Moreover, at the hearing, the defendant explained that the work was indeed not completed due to the fault of a third party, and that the defendant undertakes to return the money to the plaintiff.
Thus, due to the failure of the defendant's party to fulfill the terms of the contract, which relates to a material violation of the terms of the contract and compliance with the termination procedure, the claim of J.K. Kairbayeva to terminate the contract is justified and must be satisfied.
On request No. 2
According to paragraph 5 of Article 406 of the Civil Code, if the basis for termination or amendment of the contract was a material violation of the contract by one of the parties, the other party has the right to demand compensation for damages caused by termination or amendment of the contract.
The court reliably established that the plaintiff made a payment under contract No. 146 dated September 05, 2022 - 850,000 tenge, payment under contract No. 112-Z dated November 16, 2022 – 1,224,000 tenge, and the cost of restoration work, according to the conclusion of a specialist, amounted to 4,797,461 tenge.
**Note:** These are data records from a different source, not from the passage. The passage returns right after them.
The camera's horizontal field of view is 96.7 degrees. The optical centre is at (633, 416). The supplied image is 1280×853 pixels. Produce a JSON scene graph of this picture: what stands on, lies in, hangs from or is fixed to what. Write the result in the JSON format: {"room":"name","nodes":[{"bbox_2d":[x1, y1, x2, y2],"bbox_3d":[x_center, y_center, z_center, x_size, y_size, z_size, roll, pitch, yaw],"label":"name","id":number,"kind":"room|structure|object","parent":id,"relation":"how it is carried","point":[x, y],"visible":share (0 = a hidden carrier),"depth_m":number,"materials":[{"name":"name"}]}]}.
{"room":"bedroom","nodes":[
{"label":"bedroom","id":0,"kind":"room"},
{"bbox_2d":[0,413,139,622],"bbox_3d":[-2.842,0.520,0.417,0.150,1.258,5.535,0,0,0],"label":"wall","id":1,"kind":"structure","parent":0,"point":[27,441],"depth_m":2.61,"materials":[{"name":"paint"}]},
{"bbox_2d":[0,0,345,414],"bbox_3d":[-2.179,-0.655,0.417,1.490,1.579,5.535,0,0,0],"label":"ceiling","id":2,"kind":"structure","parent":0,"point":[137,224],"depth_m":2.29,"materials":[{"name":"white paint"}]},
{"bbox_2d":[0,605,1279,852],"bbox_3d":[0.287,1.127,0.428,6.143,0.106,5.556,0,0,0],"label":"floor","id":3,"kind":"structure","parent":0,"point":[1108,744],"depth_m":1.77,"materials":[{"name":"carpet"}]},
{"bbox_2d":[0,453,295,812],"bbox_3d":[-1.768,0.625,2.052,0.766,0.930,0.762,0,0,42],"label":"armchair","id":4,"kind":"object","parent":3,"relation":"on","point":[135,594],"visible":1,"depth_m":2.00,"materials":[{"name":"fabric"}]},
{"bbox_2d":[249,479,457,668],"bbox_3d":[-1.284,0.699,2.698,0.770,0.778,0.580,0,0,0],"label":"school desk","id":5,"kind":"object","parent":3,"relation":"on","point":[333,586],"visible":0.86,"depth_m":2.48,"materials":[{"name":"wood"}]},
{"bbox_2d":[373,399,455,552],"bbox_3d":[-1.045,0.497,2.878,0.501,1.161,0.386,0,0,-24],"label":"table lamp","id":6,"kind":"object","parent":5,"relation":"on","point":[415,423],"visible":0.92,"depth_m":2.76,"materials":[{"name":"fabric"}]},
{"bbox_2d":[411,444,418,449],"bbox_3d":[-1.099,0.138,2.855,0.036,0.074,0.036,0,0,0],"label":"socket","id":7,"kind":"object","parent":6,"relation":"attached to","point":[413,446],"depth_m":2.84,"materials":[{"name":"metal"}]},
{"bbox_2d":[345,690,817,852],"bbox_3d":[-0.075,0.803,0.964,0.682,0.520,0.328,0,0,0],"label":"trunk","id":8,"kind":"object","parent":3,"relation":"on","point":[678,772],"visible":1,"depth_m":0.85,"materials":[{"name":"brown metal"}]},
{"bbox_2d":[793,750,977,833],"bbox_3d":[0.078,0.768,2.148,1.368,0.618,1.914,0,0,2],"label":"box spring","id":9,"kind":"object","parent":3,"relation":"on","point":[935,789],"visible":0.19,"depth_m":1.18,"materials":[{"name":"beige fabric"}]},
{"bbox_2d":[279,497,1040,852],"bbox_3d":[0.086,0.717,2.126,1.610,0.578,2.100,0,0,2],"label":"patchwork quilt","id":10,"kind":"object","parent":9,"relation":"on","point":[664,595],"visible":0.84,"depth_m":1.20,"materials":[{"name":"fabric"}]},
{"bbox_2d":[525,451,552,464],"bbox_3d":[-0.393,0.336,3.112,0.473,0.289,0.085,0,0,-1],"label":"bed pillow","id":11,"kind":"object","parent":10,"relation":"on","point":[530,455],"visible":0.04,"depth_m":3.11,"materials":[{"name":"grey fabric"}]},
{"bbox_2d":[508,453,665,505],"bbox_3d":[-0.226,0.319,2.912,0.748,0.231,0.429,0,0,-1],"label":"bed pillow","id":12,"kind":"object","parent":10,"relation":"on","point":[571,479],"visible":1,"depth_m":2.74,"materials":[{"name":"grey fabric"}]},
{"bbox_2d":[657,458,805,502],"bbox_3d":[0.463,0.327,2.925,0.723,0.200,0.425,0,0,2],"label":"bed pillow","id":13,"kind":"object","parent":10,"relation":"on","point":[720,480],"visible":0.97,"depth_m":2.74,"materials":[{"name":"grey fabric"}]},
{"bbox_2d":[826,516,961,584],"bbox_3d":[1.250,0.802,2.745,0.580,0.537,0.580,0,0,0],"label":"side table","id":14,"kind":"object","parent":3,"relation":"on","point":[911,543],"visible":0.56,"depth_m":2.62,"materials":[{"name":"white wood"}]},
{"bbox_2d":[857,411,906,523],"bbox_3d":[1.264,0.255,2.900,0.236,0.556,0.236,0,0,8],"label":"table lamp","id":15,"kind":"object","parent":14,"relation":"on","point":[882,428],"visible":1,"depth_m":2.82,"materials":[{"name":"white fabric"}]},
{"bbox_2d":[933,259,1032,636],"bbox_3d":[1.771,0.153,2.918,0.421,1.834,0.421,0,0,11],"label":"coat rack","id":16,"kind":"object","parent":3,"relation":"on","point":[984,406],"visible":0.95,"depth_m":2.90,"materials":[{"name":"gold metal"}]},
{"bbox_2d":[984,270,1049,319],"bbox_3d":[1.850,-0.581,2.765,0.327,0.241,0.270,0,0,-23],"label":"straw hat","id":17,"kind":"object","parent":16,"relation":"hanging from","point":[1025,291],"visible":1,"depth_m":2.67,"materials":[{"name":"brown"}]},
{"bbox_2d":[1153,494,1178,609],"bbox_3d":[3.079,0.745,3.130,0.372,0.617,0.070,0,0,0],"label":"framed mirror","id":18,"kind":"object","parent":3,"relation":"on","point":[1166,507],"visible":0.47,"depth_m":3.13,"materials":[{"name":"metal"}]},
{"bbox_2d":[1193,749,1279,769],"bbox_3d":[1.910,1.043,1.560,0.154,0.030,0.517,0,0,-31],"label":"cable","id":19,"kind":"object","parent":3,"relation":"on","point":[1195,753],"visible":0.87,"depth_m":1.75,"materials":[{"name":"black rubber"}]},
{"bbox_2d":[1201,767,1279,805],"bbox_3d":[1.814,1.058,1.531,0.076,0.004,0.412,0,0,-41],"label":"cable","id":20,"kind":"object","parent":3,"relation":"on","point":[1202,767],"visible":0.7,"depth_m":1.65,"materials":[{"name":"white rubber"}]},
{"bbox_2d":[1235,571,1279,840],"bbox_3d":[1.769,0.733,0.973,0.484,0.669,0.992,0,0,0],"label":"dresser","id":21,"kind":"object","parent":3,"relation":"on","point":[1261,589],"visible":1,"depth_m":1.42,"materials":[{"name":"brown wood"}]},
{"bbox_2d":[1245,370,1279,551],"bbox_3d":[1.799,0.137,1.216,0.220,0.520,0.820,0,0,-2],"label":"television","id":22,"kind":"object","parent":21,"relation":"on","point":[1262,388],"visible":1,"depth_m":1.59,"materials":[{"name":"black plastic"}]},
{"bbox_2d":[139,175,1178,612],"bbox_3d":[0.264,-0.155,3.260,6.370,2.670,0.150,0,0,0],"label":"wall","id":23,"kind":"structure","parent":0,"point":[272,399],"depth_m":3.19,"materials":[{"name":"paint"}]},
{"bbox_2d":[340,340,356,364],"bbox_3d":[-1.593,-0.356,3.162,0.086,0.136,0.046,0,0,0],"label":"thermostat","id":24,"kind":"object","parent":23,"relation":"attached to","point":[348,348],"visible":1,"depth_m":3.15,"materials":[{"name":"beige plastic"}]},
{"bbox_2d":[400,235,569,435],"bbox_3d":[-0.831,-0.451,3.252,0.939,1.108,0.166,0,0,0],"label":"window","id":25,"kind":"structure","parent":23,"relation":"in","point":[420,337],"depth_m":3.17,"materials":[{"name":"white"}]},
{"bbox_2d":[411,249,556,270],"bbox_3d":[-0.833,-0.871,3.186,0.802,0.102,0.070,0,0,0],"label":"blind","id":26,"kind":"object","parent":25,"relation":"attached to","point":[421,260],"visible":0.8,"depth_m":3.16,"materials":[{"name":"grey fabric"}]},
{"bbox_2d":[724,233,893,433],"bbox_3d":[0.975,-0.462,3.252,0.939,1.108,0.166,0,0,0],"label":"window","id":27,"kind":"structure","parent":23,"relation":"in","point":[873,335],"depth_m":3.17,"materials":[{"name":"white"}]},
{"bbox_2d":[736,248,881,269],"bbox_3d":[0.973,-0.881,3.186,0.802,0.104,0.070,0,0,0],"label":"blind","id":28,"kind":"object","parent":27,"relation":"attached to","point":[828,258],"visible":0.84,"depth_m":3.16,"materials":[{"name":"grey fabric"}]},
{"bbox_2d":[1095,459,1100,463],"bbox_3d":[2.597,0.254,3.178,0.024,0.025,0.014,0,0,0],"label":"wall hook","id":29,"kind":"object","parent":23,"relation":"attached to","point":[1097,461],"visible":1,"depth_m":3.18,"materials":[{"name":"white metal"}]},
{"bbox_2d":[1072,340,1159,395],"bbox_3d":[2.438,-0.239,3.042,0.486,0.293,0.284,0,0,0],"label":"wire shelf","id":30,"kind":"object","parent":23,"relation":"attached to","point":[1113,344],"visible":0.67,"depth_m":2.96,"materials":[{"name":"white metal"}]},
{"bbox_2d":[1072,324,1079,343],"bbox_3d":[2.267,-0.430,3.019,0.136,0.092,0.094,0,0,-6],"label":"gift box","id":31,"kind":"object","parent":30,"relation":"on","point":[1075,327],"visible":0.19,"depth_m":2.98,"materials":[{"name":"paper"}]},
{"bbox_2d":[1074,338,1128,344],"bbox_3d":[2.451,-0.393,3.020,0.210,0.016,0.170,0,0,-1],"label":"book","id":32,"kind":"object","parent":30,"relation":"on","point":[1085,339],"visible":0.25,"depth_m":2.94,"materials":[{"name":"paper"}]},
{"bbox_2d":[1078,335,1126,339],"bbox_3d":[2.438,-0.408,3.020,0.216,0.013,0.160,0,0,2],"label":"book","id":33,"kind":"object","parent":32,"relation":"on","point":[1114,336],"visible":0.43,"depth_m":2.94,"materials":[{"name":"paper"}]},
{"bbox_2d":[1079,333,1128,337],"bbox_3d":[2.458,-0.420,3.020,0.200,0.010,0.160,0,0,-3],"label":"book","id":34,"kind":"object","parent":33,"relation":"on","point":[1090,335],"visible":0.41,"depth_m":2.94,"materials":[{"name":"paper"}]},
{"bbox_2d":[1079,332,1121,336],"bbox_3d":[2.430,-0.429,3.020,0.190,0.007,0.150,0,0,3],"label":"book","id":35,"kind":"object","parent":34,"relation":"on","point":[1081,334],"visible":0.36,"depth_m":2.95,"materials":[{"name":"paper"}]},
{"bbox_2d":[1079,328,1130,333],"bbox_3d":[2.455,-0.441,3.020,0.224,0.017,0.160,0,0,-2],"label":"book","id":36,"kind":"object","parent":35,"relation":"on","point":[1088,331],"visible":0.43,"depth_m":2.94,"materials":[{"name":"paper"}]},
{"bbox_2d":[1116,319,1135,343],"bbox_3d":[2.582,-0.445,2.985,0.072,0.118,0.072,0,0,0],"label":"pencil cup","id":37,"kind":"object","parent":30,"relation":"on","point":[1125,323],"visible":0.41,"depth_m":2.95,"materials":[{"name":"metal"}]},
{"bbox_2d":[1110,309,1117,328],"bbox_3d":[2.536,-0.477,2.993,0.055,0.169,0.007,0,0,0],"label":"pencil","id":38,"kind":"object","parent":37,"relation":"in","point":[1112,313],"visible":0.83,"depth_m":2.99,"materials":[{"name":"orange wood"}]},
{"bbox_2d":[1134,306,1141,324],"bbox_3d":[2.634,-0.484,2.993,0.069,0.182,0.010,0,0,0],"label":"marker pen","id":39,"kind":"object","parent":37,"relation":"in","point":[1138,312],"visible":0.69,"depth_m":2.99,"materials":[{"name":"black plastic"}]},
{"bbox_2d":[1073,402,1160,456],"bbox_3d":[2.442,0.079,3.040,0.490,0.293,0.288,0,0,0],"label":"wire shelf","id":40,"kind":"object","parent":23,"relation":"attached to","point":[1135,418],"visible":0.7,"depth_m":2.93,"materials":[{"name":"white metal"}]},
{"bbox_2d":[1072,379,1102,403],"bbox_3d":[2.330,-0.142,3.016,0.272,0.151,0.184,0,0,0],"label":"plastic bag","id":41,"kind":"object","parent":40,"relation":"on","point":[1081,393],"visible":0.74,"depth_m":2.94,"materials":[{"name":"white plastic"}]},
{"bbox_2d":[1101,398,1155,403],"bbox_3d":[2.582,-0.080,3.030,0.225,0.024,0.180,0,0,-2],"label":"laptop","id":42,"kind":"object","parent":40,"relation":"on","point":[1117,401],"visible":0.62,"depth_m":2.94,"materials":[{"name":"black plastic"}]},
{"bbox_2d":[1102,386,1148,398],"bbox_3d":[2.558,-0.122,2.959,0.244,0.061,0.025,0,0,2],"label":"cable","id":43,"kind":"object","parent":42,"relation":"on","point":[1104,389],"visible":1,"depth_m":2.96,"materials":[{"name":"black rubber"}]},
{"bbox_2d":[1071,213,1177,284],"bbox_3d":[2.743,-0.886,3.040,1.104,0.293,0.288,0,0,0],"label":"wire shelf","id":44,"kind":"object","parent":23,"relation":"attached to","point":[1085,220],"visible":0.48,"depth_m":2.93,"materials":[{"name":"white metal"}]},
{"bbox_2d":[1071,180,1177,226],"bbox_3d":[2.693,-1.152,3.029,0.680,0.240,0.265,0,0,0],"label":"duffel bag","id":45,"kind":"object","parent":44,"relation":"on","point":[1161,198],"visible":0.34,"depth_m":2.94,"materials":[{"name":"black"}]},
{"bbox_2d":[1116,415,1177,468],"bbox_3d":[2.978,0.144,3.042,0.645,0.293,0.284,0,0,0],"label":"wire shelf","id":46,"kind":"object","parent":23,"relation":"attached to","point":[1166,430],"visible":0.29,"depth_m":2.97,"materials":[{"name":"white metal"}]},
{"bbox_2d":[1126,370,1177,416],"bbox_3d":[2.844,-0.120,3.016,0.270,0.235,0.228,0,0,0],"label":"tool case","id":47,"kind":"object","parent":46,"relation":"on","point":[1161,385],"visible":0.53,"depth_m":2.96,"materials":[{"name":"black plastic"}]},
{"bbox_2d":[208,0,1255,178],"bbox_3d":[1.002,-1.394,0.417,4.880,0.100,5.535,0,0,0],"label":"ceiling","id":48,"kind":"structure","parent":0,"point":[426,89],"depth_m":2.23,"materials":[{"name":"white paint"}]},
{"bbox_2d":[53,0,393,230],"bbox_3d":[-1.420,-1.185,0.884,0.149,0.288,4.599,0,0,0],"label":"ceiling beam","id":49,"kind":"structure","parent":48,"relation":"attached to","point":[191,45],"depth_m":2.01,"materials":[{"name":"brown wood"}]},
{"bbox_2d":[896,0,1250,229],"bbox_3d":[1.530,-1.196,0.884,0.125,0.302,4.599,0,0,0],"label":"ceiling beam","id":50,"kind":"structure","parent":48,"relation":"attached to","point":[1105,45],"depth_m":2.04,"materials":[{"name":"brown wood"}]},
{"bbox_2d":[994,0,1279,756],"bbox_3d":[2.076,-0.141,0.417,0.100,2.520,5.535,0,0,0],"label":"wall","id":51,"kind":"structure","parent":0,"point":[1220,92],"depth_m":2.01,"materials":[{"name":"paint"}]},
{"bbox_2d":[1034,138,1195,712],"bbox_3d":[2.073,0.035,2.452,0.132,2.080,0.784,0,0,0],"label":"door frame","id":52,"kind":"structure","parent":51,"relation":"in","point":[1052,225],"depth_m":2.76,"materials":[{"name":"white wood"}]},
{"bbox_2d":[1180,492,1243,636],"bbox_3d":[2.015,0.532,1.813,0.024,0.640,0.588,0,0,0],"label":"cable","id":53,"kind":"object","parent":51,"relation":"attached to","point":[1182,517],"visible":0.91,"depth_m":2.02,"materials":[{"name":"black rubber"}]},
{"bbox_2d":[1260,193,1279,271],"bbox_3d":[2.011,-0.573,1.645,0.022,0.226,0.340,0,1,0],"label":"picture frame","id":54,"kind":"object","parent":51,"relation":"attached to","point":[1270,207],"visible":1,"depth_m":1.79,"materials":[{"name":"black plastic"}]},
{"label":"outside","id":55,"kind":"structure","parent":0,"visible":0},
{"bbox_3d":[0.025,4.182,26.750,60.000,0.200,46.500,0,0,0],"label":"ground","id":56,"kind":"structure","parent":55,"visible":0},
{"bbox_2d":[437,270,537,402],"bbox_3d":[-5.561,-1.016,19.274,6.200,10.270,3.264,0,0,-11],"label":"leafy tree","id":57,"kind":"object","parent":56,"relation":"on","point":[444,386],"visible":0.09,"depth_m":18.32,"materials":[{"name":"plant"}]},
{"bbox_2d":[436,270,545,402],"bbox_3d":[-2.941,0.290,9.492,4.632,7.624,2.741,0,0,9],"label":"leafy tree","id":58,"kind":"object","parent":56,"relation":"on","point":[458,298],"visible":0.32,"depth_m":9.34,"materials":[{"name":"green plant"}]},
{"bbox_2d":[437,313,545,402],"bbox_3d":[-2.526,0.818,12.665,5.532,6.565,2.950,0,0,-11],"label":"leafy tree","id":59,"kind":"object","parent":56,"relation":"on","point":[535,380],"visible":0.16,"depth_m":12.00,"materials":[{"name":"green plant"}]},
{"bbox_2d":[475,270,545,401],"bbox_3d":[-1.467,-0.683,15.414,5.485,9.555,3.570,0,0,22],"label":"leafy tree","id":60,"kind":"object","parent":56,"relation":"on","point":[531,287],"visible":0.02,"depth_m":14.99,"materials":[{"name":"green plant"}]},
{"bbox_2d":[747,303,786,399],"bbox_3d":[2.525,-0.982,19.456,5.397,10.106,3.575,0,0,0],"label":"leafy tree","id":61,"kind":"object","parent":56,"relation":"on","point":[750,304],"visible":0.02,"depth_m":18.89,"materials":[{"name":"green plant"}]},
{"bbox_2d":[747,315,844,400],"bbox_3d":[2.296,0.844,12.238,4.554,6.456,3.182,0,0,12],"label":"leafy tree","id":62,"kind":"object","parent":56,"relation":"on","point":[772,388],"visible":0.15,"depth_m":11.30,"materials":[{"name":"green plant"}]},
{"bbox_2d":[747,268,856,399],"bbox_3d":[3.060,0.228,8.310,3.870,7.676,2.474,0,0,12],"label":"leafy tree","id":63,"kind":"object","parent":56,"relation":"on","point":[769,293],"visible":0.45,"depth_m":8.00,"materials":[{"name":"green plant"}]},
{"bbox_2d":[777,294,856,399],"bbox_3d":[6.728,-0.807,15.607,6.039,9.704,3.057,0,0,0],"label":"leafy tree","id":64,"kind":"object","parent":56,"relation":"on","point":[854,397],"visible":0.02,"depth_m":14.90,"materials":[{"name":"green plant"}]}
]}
In total, the plaintiff suffered losses in the amount of 6,871,461 tenge.
By virtue of paragraph 1 of Article 63 of the CPC, evidence in a case is legally obtained information about the facts, on the basis of which the court determines the presence or absence of circumstances justifying the claims and objections of the parties, as well as other circumstances relevant to the proper consideration and resolution of the case.
Thus, the court concludes that the plaintiff's claims for recovery of damages are subject to satisfaction.
In accordance with Articles 108, 109, 113 of the CPC, the court collects documented court costs and expenses from the defendant in favor of the plaintiff.
Guided by Articles 223-226 of the CPC RK, the court DECIDED:
K.J.K.'s claim is to be satisfied in full.
Terminate the contract No. 146 for the development of interior design dated September 05, 2022, concluded between the limited liability partnership Vision Architects and K.J.K..
Terminate the contract No. 112-Z dated November 16, 2022, concluded between Vision Architects Limited Liability Company and K.J.K..
To recover from the limited liability partnership "Vision Architects" in favor of K.Zh.K. the amount of damages in the amount of 6,871,461 (six million eight hundred and seventy-one thousand four hundred and sixty-one) tenge, court costs for the payment of: state fee 72,165 (seventy-two thousand one hundred and sixty-five) tenge, specialist services 450,000 (four hundred fifty thousand) tenge, representative services 600,000 (six hundred thousand) tenge.
The party did not file an appeal against the judicial act.